Interview Focus RH – Avril 2016 : « Quelle place pour le télétravail dans la fonction publique ? »
Quelle place pour le télétravail dans la fonction publique ?
Les modalités de télétravail pour les trois fonctions publiques ont été fixées par décret en février. Suffiront-elles à lever l’ensemble des freins et limites qui persistent dans sa mise en oeuvre ? Le point avec Pascal Rassat, directeur du cabinet spécialisé Citica.
Quels sont les apports du décret du 11 février 2016 ?
Le cadre général reste celui de l’ANI (accord national interprofessionnel) de 2005, qui a posé les bases juridiques. Le décret permet de clarifier certains points concernant le télétravail dans la fonction publique. Le premier concerne le nombre de jours, limité à trois par semaine. Dans les faits, le télétravail dépasse rarement les deux jours hebdomadaires.
Le décret confirme ensuite que les coûts, en équipement informatique par exemple, doivent être pris en charge par l’employeur. Que pensez-vous de ce décret ? On peut regretter que le flou persiste sur la prise en charge ou pas des abonnements (internet, électricité, etc.), ainsi que sur les lignes budgétaires qui pourraient permettre cette prise en charge. Tout cela devra attendre les négociations spécifiques qui devront être menées dans chaque ministère de tutelle, collectivité ou autre établissement. Le décret peut-il avoir une incidence sur le développement du télétravail dans la fonction publique ? C’est surtout le contexte actuel de restriction des moyens qui peut impacter la montée en puissance du télétravail.
La décision relève de chaque fonction publique, et chacune a ses spécificités. Dans la fonction publique d’État, elle dépend des ministères. Or certaines administrations décentralisées sont sous la tutelle de plusieurs ministères, ce qui complique la démarche : qui établit les règles ? Qui gère le sujet ? Dans chaque collectivité, le télétravail est soumis à des délibérations. Enfin, du côté de la fonction publique hospitalière, chaque établissement reste autonome. A quels objectifs répond le télétravail dans la fonction publique ?
Sa mise en œuvre est récente puisqu’elle date du début des années 2010. Elle a concerné d’abord les conseils départementaux, puis les conseils régionaux et enfin la fonction publique d’Etat. Les hôpitaux publics rattrapent aujourd’hui leur retard, y compris pour le personnel soignant. Le télétravail porte essentiellement sur la partie administrative des tâches. Le motif principal des expérimentations, dans les trois fonctions publiques, reste la conciliation des temps sociaux et le bien-être des agents.
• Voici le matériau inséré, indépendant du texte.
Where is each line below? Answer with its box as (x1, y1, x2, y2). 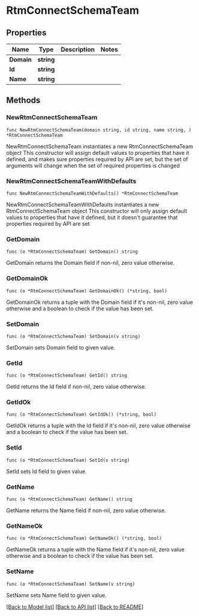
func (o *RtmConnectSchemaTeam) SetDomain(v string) (6, 333, 141, 339)
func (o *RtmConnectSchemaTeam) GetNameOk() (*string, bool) (6, 536, 162, 542)
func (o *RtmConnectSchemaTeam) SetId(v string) (6, 457, 130, 463)
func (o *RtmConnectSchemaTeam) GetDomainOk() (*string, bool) (6, 288, 168, 294)
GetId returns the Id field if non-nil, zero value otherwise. (6, 383, 147, 390)
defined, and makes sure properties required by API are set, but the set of (6, 156, 189, 163)
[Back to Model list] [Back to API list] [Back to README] (6, 603, 144, 610)
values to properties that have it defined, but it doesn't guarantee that (6, 214, 178, 221)
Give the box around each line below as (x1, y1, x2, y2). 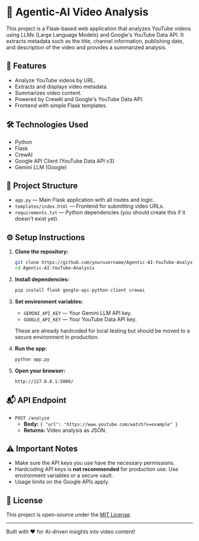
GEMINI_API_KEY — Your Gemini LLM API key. (23, 309, 132, 316)
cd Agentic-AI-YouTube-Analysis (14, 265, 95, 271)
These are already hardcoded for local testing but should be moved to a (14, 327, 190, 334)
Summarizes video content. (14, 89, 82, 96)
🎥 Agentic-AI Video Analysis (6, 5, 149, 19)
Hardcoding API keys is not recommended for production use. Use (14, 466, 179, 473)
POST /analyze (14, 415, 50, 421)
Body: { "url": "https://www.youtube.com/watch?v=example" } (23, 420, 178, 427)
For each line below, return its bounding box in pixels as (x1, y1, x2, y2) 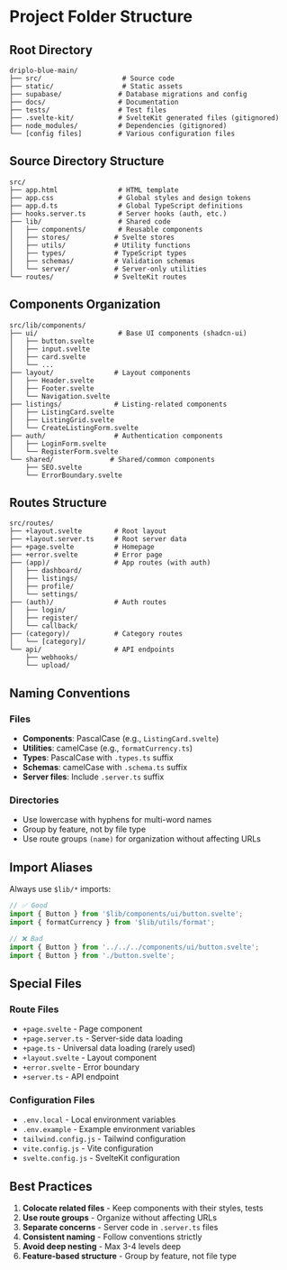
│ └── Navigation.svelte (9, 391, 111, 400)
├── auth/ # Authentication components (9, 431, 223, 440)
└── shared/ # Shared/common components (9, 455, 216, 464)
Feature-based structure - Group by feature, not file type (22, 1251, 237, 1262)
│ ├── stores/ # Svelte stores (9, 233, 175, 242)
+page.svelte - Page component (22, 1024, 143, 1035)
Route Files (9, 1003, 59, 1016)
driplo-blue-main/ (9, 66, 78, 75)
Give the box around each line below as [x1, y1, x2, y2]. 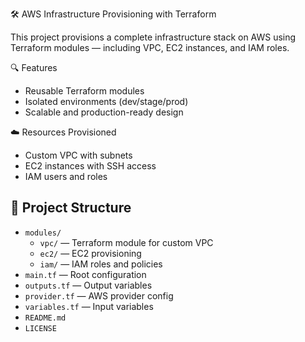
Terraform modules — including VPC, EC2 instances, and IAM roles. [10, 42, 290, 53]
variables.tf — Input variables [24, 300, 154, 312]
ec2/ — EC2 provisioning [39, 247, 142, 259]
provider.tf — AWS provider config [24, 289, 174, 302]
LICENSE [24, 323, 57, 333]
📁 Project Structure [10, 199, 132, 217]
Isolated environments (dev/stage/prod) [24, 96, 189, 107]
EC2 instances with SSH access [24, 160, 157, 172]
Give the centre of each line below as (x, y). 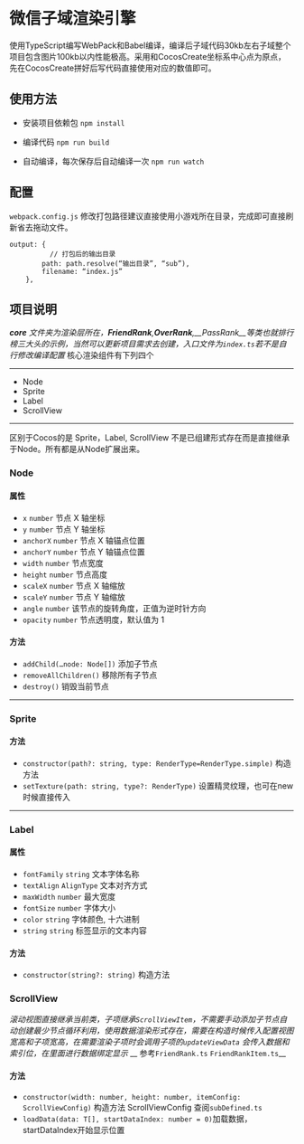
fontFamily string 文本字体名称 (81, 874)
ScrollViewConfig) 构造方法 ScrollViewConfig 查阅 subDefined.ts (143, 1107)
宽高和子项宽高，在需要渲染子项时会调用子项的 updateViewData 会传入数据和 (150, 1042)
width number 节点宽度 (63, 563)
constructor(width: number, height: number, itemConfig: (132, 1097)
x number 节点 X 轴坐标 (64, 517)
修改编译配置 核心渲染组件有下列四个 (85, 355)
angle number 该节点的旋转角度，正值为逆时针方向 (114, 608)
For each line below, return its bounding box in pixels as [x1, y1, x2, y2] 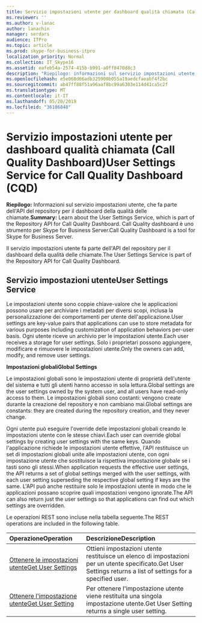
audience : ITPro [6, 37, 47, 43]
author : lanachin [6, 25, 50, 32]
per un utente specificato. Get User [86, 560, 184, 568]
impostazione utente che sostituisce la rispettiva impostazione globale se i [6, 457, 191, 465]
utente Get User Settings [9, 563, 78, 572]
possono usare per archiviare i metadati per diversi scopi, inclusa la [6, 307, 173, 314]
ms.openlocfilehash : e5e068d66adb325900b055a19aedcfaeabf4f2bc [6, 76, 168, 82]
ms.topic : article [6, 43, 52, 49]
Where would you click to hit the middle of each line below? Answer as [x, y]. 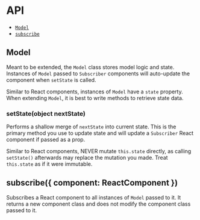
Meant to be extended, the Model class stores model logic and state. [90, 67]
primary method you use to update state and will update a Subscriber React [100, 133]
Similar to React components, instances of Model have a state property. [95, 92]
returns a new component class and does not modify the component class [98, 204]
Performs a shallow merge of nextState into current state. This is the [91, 127]
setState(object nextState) [46, 113]
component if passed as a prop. [46, 140]
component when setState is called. [51, 80]
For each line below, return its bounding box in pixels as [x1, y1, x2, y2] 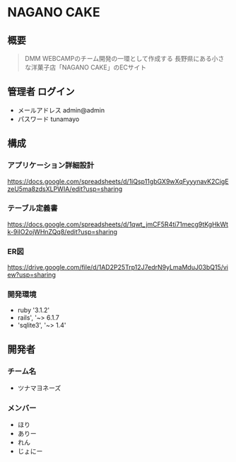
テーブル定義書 [7, 203, 58, 213]
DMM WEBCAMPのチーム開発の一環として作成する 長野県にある [24, 54, 212, 62]
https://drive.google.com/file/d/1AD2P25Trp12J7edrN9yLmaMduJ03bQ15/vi [7, 263, 228, 272]
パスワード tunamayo [17, 115, 80, 123]
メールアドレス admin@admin [17, 105, 105, 114]
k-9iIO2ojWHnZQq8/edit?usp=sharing [7, 227, 118, 236]
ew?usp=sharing [7, 270, 57, 279]
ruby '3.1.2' [17, 306, 50, 315]
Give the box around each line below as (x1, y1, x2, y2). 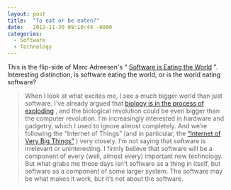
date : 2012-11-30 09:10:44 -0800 (7, 23, 113, 30)
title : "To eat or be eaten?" (7, 17, 100, 24)
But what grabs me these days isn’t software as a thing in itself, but (24, 160, 221, 167)
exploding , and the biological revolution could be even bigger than (24, 107, 220, 115)
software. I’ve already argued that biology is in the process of (24, 99, 204, 107)
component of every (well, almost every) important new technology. (24, 152, 223, 160)
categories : (7, 30, 43, 38)
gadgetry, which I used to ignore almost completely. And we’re (24, 122, 208, 130)
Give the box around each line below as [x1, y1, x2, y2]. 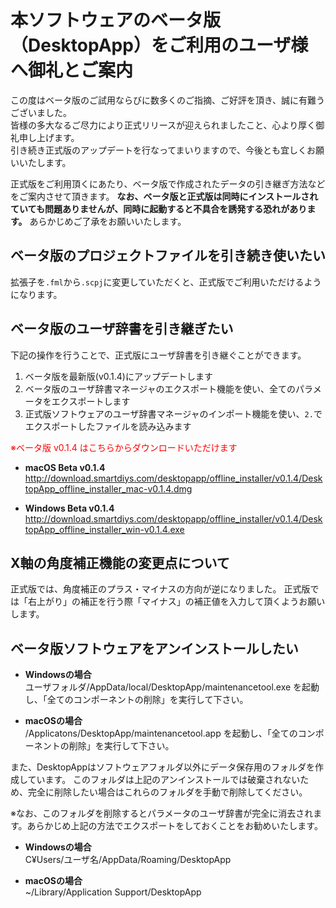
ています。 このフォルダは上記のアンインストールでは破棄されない [27, 774, 301, 786]
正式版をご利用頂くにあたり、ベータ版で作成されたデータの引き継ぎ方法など [10, 177, 326, 190]
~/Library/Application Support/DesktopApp [24, 886, 202, 898]
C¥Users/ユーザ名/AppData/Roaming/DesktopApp [24, 854, 232, 866]
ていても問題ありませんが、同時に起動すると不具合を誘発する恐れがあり [10, 202, 308, 215]
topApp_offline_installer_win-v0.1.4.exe [24, 523, 185, 535]
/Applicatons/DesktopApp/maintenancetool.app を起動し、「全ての [24, 727, 298, 740]
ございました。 [10, 106, 72, 118]

Mais d’autres objectifs peuvent parfois être mis en avant : l’optimisation immobilière, le développement durable et le bilan carbone, les gains de productivité (de l’ordre de 5 à 10 % d’après les évaluations) et de temps de travail – une partie du temps de transport étant réinvesti dans le travail. Peut-on parle d’une tendance de fond ? C’est en tout cas un mouvement très net, même dans les territoires ruraux.
L’intérêt des agents est réel. Cependant, la direction n’est pas toujours favorable au télétravail. Le management le perçoit souvent comme une couche supplémentaire de problèmes à gérer, une évolution qui nécessite une réorganisation des modes de travail. On est encore dans une logique d’encadrement présentiel. Le décret peut permettre de faire bouger les lignes. De quelle manière accompagnez-vous la mise en place du télétravail ? Le premier élément est la définition des personnels éligibles, sur la base de critères bien établis. Il existe un principe d’égalité à respecter, or de nombreuses administrations accueillent du public, ce qui rend bien sûr le télétravail plus complexe à mettre en œuvre.
Nous devons également rassurer les DRH, qui craignent d’être dépassées par la demande. La réalité est pourtant bien différente : on observe généralement des taux de télétravail assez modestes, de l’ordre de 5 % des agents, rarement plus de 10 % actuellement. Un autre point de vigilance concerne l’encadrement, qu’il faut souvent convaincre de l’intérêt du télétravail à la fois pour l’agent comme pour l’administration. Ce sujet doit être envisagé sous un angle gagnant-gagnant. Enfin, il est indispensable de définir des éléments d’évaluation afin de pouvoir juger de l’impact réel du télétravail : niveau de satisfaction des agents, productivité, baisse de l’absentéisme, etc.